Task prompt:
All of the entries are to be repeated exactly, with no pictures included.

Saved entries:
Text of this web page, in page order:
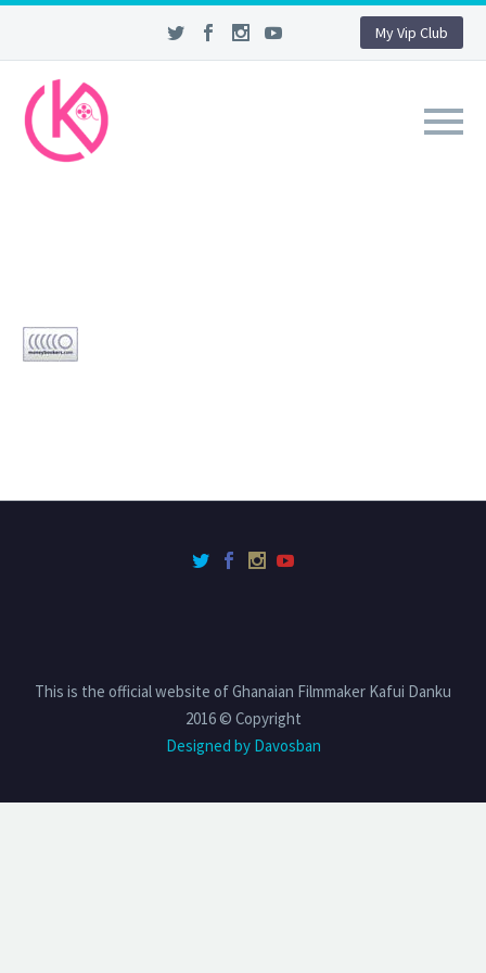
My Vip Club
This is the official website of Ghanaian Filmmaker Kafui Danku
2016 © Copyright
Designed by Davosban
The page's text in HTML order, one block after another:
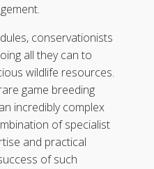
conservationists
all they can to
wildlife resources.
game breeding
incredibly complex
of specialist
and practical
of such
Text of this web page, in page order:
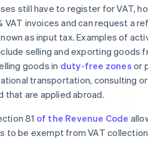
still have to register for VAT,
VAT invoices and can request a
as input tax. Examples of
selling and exporting goods
goods in duty-free zones or
transportation, consulting
that are applied abroad.
81 of the Revenue Code
to be exempt from VAT
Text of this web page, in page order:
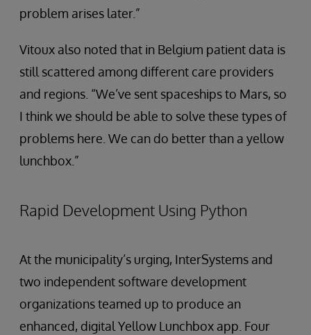
problem arises later.”
Vitoux also noted that in Belgium patient data is
still scattered among different care providers
and regions. “We’ve sent spaceships to Mars, so
I think we should be able to solve these types of
problems here. We can do better than a yellow
lunchbox.”
Rapid Development Using Python
At the municipality’s urging, InterSystems and
two independent software development
organizations teamed up to produce an
enhanced, digital Yellow Lunchbox app. Four
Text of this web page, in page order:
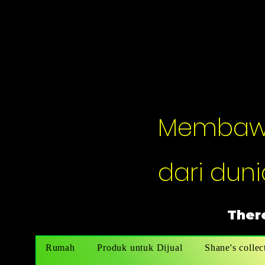
dari
Rumah Produk untuk Dijual Shane's
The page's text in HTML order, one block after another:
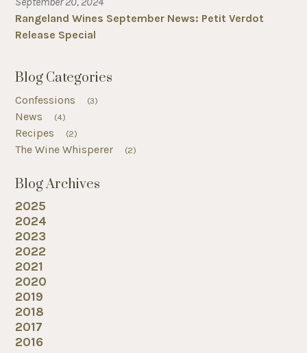
Rangeland Wines September News: Petit Verdot
Release Special
Blog Categories
Confessions (3)
News (4)
Recipes (2)
The Wine Whisperer (2)
Blog Archives
2025
2024
2023
2022
2021
2020
2019
2018
2017
2016
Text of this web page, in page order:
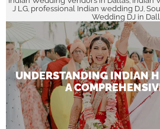
J LG, professional Indian wedding DJ,
Wedding DJ in
UNDERSTANDING INDIAN
A
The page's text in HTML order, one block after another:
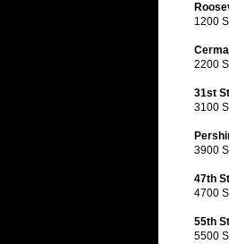
1200
2200
31st
3100
3900
47th
4700
55th
5500
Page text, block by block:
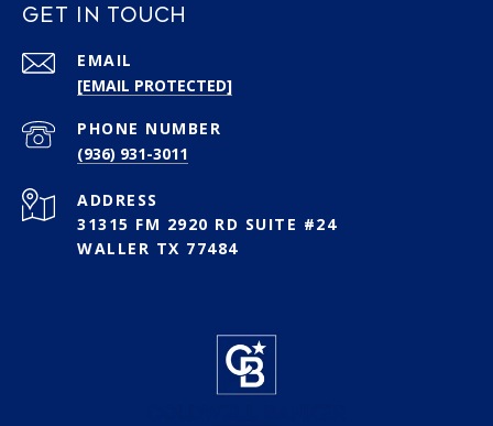
GET IN TOUCH
EMAIL
[EMAIL PROTECTED]
PHONE NUMBER
(936) 931-3011
ADDRESS
31315 FM 2920 RD SUITE #24
WALLER TX 77484

Response to this task:
Text of this web page, in page order:
My Vip Club
This is the official website of Ghanaian Filmmaker Kafui Danku
2016 © Copyright
Designed by Davosban
The page's text in HTML order, one block after another:
conservationists
all they can to
wildlife resources.
game breeding
incredibly complex
of specialist
and practical
of such
Text of this web page, in page order:
still have to register for VAT,
VAT invoices and can request a
as input tax. Examples of
selling and exporting goods
goods in duty-free zones or
transportation, consulting
that are applied abroad.
81 of the Revenue Code
to be exempt from VAT
Text of this web page, in page order:
problem arises later.”
Vitoux also noted that in Belgium patient data is
still scattered among different care providers
and regions. “We’ve sent spaceships to Mars, so
I think we should be able to solve these types of
problems here. We can do better than a yellow
lunchbox.”
Rapid Development Using Python
At the municipality’s urging, InterSystems and
two independent software development
organizations teamed up to produce an
enhanced, digital Yellow Lunchbox app. Four
Text of this web page, in page order:
dari
Rumah Produk untuk Dijual Shane's
The page's text in HTML order, one block after another:
Rangeland Wines September News: Petit Verdot
Release Special
Blog Categories
Confessions (3)
News (4)
Recipes (2)
The Wine Whisperer (2)
Blog Archives
2025
2024
2023
2022
2021
2020
2019
2018
2017
2016
Text of this web page, in page order:
J LG, professional Indian wedding DJ,
Wedding DJ in
UNDERSTANDING INDIAN
A
The page's text in HTML order, one block after another:
1200
2200
31st
3100
3900
47th
4700
55th
5500
Page text, block by block:
GET IN TOUCH
EMAIL
[EMAIL PROTECTED]
PHONE NUMBER
(936) 931-3011
ADDRESS
31315 FM 2920 RD SUITE #24
WALLER TX 77484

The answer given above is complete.